Comment by 3pt14159
13 years ago
I might not be understanding you correctly, but wouldn't the independent improvement also help the random bandit choices? If you are using the forgetting factor this shouldn't be a real issue.
My problem with the bandit method is that I want to show the same test choice to the same person every time he sees the page so you can hide that there is a test. If I do this with the bandit algo then it warps the results because different cohorts have different weightings of the choices and differing cohorts behave very differently for lots of reasons.
The independent improvement also helps the random bandit choices. The problem is that you are comparing A from a largely new population with Bs that are mostly from an old population.
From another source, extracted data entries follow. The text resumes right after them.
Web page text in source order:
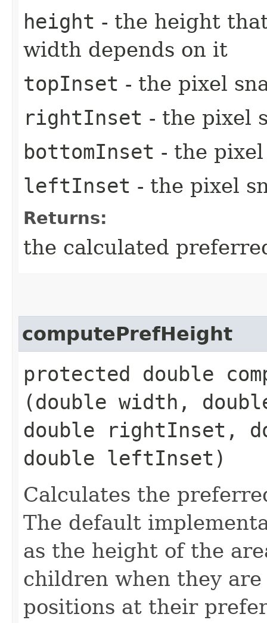
height - the height
width depends on it
topInset - the pixel
rightInset - the pixel
bottomInset - the
leftInset - the pixel
Returns:
the calculated
computePrefHeight
protected double
(double width,
double rightInset,
double leftInset)
Calculates the
The default
as the height of the
children when they
positions at their
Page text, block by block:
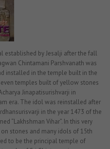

It takes a long time to accumulate enough new Bs to resolve this issue.
A forgetting factor will help.
This is a variant of the cohort issue that you're talking about.
The cohort issue that you're talking about raises another interesting problem. If you have a population of active users, and you want to test per user, you often will find that your test population ramps up very quickly until most active users are in, and then slows down. The window where most users are assigned is a period where you have poor data (you have not collected for long, users have not necessarily had time to go to final sale).
It seems to me that if you want to use a bandit method in this scenario, you'd be strongly advised to make your fundamental unit the impression, and not the user. But then you can't hide the fact that the test is going on. Whether or not this is acceptable is a business problem, and the answer is not always going to be yes.